Stored data:
__________________________________________________
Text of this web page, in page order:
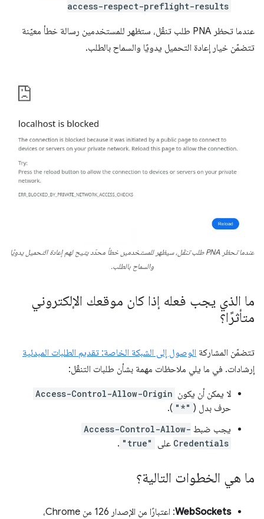
access-respect-preflight-results
عندما تحظر PNA طلب تنقّل، ستظهر للمستخدمين رسالة خطأ معيّنة
تتضمّن خيار إعادة التحميل يدويًا والسماح بالطلب.
عندما تحظر PNA طلب تنقّل، سيظهر للمستخدمين خطأ محدّد يتيح لهم إعادة التحميل يدويًا
والسماح بالطلب.
ما الذي يجب فعله إذا كان موقعك الإلكتروني
متأثرًا؟
تتضمّن المشاركة الوصول إلى الشبكة الخاصة: تقديم الطلبات المبدئية
إرشادات. في ما يلي ملاحظات مهمة بشأن طلبات التنقّل:
لا يمكن أن يكون Access-Control-Allow-Origin
حرف بدل ( "*"
).
يجب ضبط Access-Control-Allow-
Credentials على "true"
.
ما هي الخطوات التالية؟
WebSockets
: اعتبارًا من الإصدار 126 من Chrome،
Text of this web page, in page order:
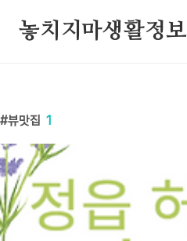
놓치지마생활정보
뷰맛집 1
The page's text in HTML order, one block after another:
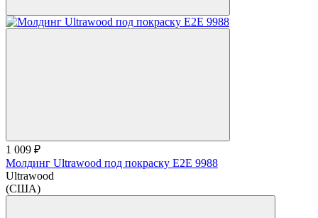
1 009 ₽
Молдинг Ultrawood под покраску E2E 9988
Ultrawood
(США)
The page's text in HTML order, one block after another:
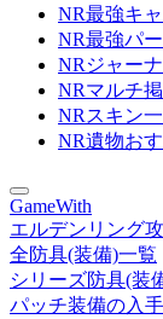
NR最強キ
NR最強パ
NRジャー
NRマルチ
NRスキン
NR遺物お
GameWith
エルデンリング
全防具(装備)一覧
シリーズ防具(装
パッチ装備の入
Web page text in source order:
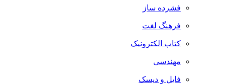
فشرده ساز
فرهنگ لغت
کتاب الکترونیک
مهندسی
فایل و دیسک
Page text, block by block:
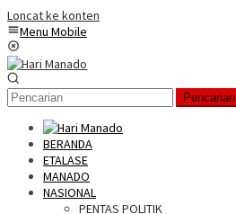
Loncat ke konten
Menu Mobile
Pencarian
BERANDA
ETALASE
MANADO
NASIONAL
PENTAS POLITIK
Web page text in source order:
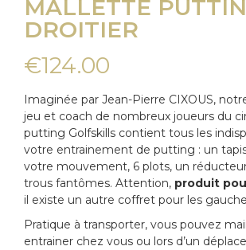
MALLETTE
DROITIER
€124.00
Imaginée par Jean-Pierre CIXOUS,
jeu et coach de nombreux joueurs du
putting Golfskills contient tous les
votre entrainement de putting : un
votre mouvement, 6 plots, un
trous fantômes. Attention, produit
il existe un autre coffret pour les
Pratique à transporter, vous pouvez
entrainer chez vous ou lors d’un
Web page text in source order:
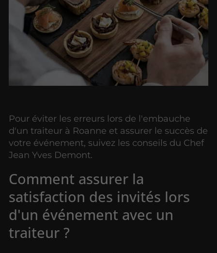
Pour éviter les erreurs lors de l'embauche
d'un traiteur à Roanne et assurer le succès de
votre événement, suivez les conseils du Chef
Jean Yves Demont.
Comment assurer la
satisfaction des invités lors
d'un événement avec un
traiteur ?
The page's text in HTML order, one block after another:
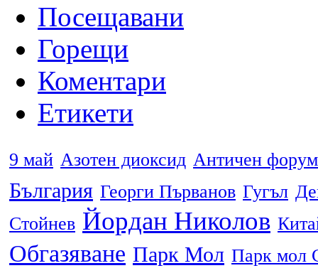
Посещавани
Горещи
Коментари
Етикети
9 май Азотен диоксид Античен форум
България Георги Първанов Гугъл
Стойнев Йордан Николов
Обгазяване Парк Мол Парк мол
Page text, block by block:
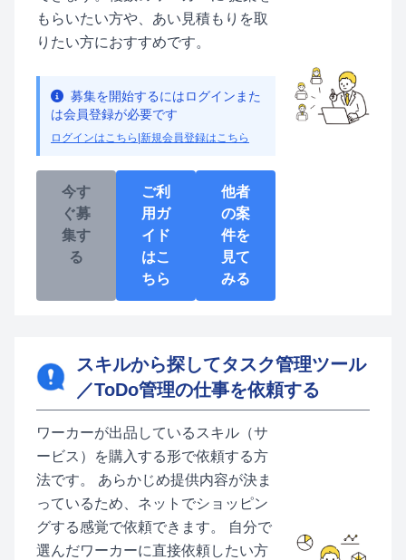
もらいたい方や、あい見積もりを取
りたい方におすすめです。
募集を開始するにはログインまた
は会員登録が必要です
ログインはこちら 新規会員登録はこちら
今す
ぐ募
集す
る
ご利
用ガ
イド
はこ
ちら
他者
の案
件を
見て
みる
スキルから探してタスク管理ツール
／ToDo管理の仕事を依頼する
ワーカーが出品しているスキル（サ
ービス）を購入する形で依頼する方
法です。 あらかじめ提供内容が決ま
っているため、ネットでショッピン
グする感覚で依頼できます。 自分で
選んだワーカーに直接依頼したい方
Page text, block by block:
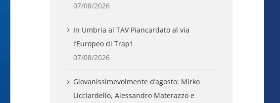
07/08/2026
In Umbria al TAV Piancardato al via
l’Europeo di Trap1
07/08/2026
Giovanissimevolmente d’agosto: Mirko
Licciardello, Alessandro Materazzo e
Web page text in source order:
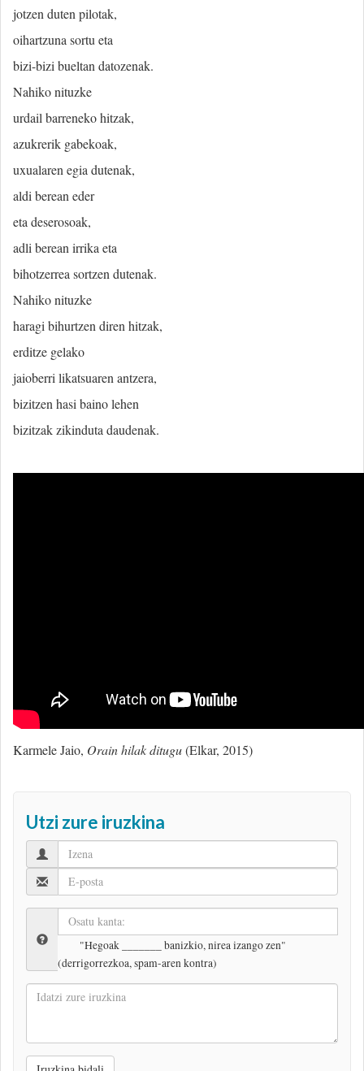
jotzen duten pilotak,
oihartzuna sortu eta
bizi-bizi bueltan datozenak.
Nahiko nituzke
urdail barreneko hitzak,
azukrerik gabekoak,
uxualaren egia dutenak,
aldi berean eder
eta deserosoak,
adli berean irrika eta
bihotzerrea sortzen dutenak.
Nahiko nituzke
haragi bihurtzen diren hitzak,
erditze gelako
jaioberri likatsuaren antzera,
bizitzen hasi baino lehen
bizitzak zikinduta daudenak.
Karmele Jaio, Orain hilak ditugu(Elkar, 2015)
Utzi zure iruzkina
"Hegoak _______ banizkio, nirea izango zen"
(derrigorrezkoa, spam-aren kontra)
Idatzi
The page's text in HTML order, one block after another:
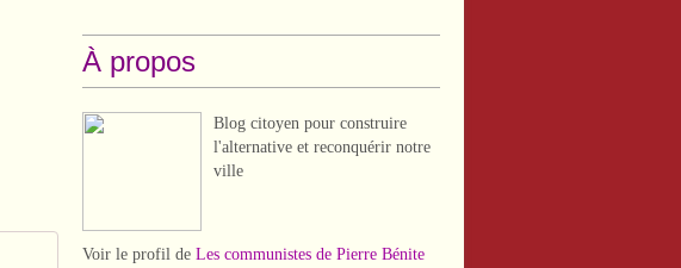
À propos
Blog citoyen pour construire
l'alternative et reconquérir notre
ville
Voir le profil de Les communistes de Pierre Bénite
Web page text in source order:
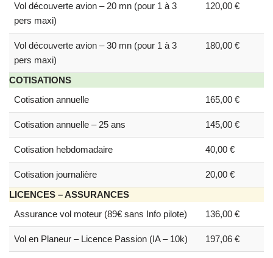
Vol découverte avion – 20 mn (pour 1 à 3
pers maxi)
120,00 €
Vol découverte avion – 30 mn (pour 1 à 3
pers maxi)
180,00 €
COTISATIONS
Cotisation annuelle
165,00 €
Cotisation annuelle – 25 ans 145,00 €
Cotisation hebdomadaire 40,00 €
Cotisation journalière
20,00 €
LICENCES – ASSURANCES
Assurance vol moteur (89€ sans Info pilote)
136,00 €
Vol en Planeur – Licence Passion (IA – 10k) 197,06 €
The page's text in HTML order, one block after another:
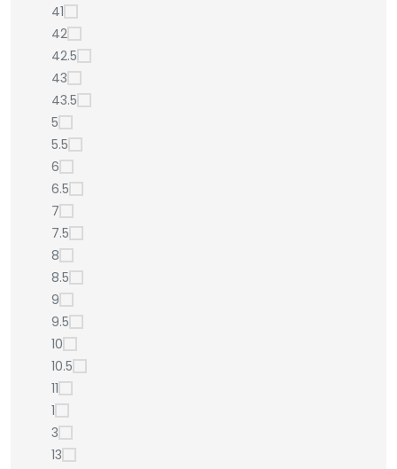
41
42
42.5
43
43.5
5
5.5
6
6.5
7
7.5
8
8.5
9
9.5
10
10.5
11
1
3
13
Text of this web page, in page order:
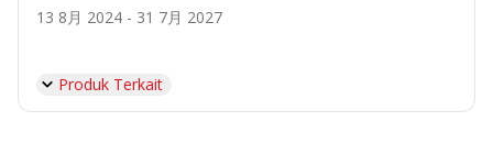
13 8月 2024 - 31 7月 2027
Produk Terkait
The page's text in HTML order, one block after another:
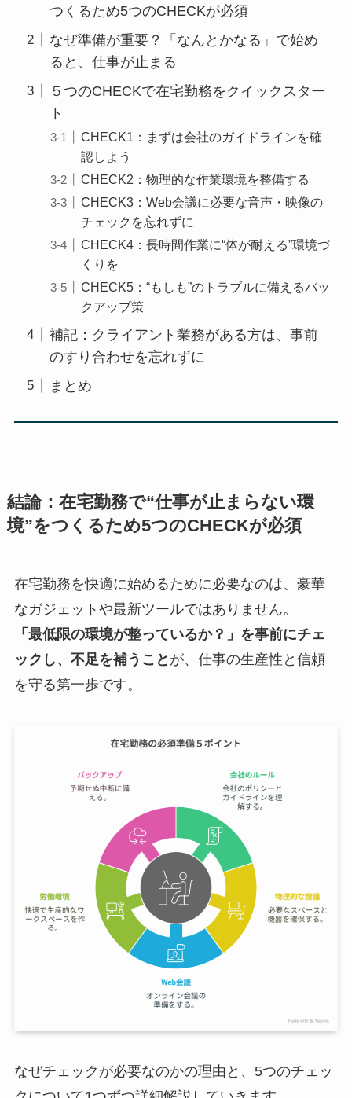
つくるため5つのCHECKが必須
なぜ準備が重要？「なんとかなる」で始め
ると、仕事が止まる
５つのCHECKで在宅勤務をクイックスター
ト
CHECK1：まずは会社のガイドラインを確
認しよう
CHECK2：物理的な作業環境を整備する
CHECK3：Web会議に必要な音声・映像の
チェックを忘れずに
CHECK4：長時間作業に“体が耐える”環境づ
くりを
CHECK5：“もしも”のトラブルに備えるバッ
クアップ策
補記：クライアント業務がある方は、事前
のすり合わせを忘れずに
まとめ
結論：在宅勤務で“仕事が止まらない環
境”をつくるため5つのCHECKが必須
在宅勤務を快適に始めるために必要なのは、豪華
なガジェットや最新ツールではありません。
「最低限の環境が整っているか？」を事前にチェ
ックし、不足を補うこと が、仕事の生産性と信頼
を守る第一歩です。
なぜチェックが必要なのかの理由と、5つのチェッ
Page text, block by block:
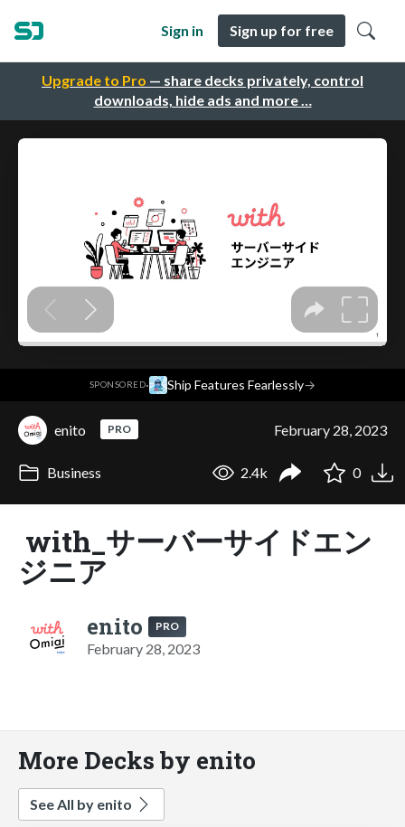
Upgrade to Pro — share decks privately, control
downloads, hide ads and more …
Sign in Sign up for free
SPONSORED· Ship Features Fearlessly→
enito PRO February 28, 2023
Business 2.4k 0
with_サーバーサイドエン
ジニア
enito PRO
February 28, 2023
More Decks by enito
See All by enito
__________________________________________________
Write back the stretch of lines above that begins with the line holding "لا يمكن أن يكون Access-Control-Allow-Origin" and ends with the line holding "votre mouvement, 6 plots, un", both included, exactly as written. Pictures stay out.

■ **REPLY**:
لا يمكن أن يكون Access-Control-Allow-Origin
حرف بدل ( "*"
).
يجب ضبط Access-Control-Allow-
Credentials على "true"
.
ما هي الخطوات التالية؟
WebSockets
: اعتبارًا من الإصدار 126 من Chrome،
Text of this web page, in page order:
놓치지마생활정보
뷰맛집 1
The page's text in HTML order, one block after another:
1 009 ₽
Молдинг Ultrawood под покраску E2E 9988
Ultrawood
(США)
The page's text in HTML order, one block after another:
NR最強キ
NR最強パ
NRジャー
NRマルチ
NRスキン
NR遺物お
GameWith
エルデンリング
全防具(装備)一覧
シリーズ防具(装
パッチ装備の入
Web page text in source order:
فشرده ساز
فرهنگ لغت
کتاب الکترونیک
مهندسی
فایل و دیسک
Page text, block by block:
Loncat ke konten
Menu Mobile
Pencarian
BERANDA
ETALASE
MANADO
NASIONAL
PENTAS POLITIK
Web page text in source order:
MALLETTE
DROITIER
€124.00
Imaginée par Jean-Pierre CIXOUS,
jeu et coach de nombreux joueurs du
putting Golfskills contient tous les
votre entrainement de putting : un
votre mouvement, 6 plots, un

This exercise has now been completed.